Zahl der Plätze auch in Rahlstedter Einrichtungen reduziert

Von Rainer Glitz
Oldenfelde
In Hamburg leben immer weniger unbegleitete minderjährige Flüchtlinge. Im November 2015 waren es nach Angaben des Senats noch 1.557 Jugendliche, ein Jahr später nur noch 610. Hintergrund: Seit dem 1. November 2015 werden auch unbegleitete minderjährige Ausländer bundesweit verteilt, während sie vorher an ihrem Ankunftsort, meistens Großstädte wie Hamburg, blieben. Deshalb hat die Stadt die entsprechenden Unterbringungen neu organisiert und deren Belegung deutlich verringert. Künftig soll es nur noch Doppel- und Einfachbelegungen geben. Aus „Erstversorgungseinrichtungen“ wurden nun „Betreute Einrichtungen für Flüchtlinge“.

Betreuung als Starthilfe

Die Auswirkungen für Rahlstedt hat der SPD-Bürgerschaftsabgeordnete Ole Thorben Buschhüter zusammengestellt. Im Stadtteil gibt es künftig 87 Plätze für unbegleitete minderjährige Ausländer, ursprünglich waren es 150. Ende November waren noch 96 Plätze belegt. Die konkreten Zahlen: An der Kielkoppelstraße wird die Kapazität von 60 auf 40 gesenkt, an der Stargarder Straße von 48 auf 26 und an der Stapelfelder Straße von 42 auf 21. Künftig werden auch junge Volljährige in den Einrichtungen eine Weile verbleiben können. Wegen der vielen jungen unbegleiteten Flüchtlinge war eine zeitnahe Anschlussbetreuung in einer geeigneten Jugendhilfeeinrichtung in Hamburg bislang kaum möglich. Dadurch erhöhte sich die durchschnittliche Verweildauer von rund drei bis fünf Monaten in den Jahren bis 2014 auf mittlerweile elf Monate. Die neue Entwicklung hat der Landesbetrieb Erziehung und Beratung mit seinen konzeptionellen Änderungen aufgegriffen. Die Einrichtungen bieten nun auch eine Betreuung als Hilfe zur Erziehung und auch Hilfen für junge Volljährige an. Ziel ist eine kontinuierliche pädagogische Betreuung, bis die Flüchtlinge selbstständig sind.

16 Erstaufnahmen geschlossen

Insgesamt hat der Zentrale Koordinierungsstab Flüchtlinge (ZKF) eine positive Jahresbilanz bei der Unterbringung gezogen. 2016 sind demnach in Hamburg mehr als 10.000 Plätze in 31 neuen Folgeunterkünften entstanden.

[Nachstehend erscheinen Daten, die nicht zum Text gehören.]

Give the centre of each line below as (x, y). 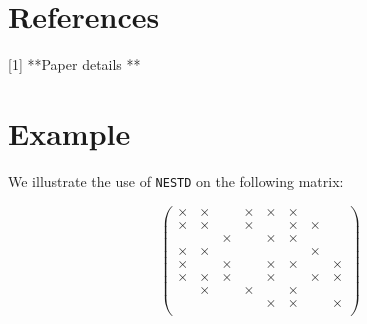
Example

Gleichzeitig konnten 2.450 Plätze in Baumärkten, Zelten und Hallen abgebaut werden. 16 Erstaufnahmen wurden geschlossen. Dafür entstanden laut ZKF neue Unterkünfte mit gutem Standard, etwa am Rahlstedter Grenzweg. Voraussichtlich Ende Februar wird die Folgeunterkunft „Am Stadtrand“ in Wandsbek eröffnet. Sie verfügt über insgesamt 688 Plätze.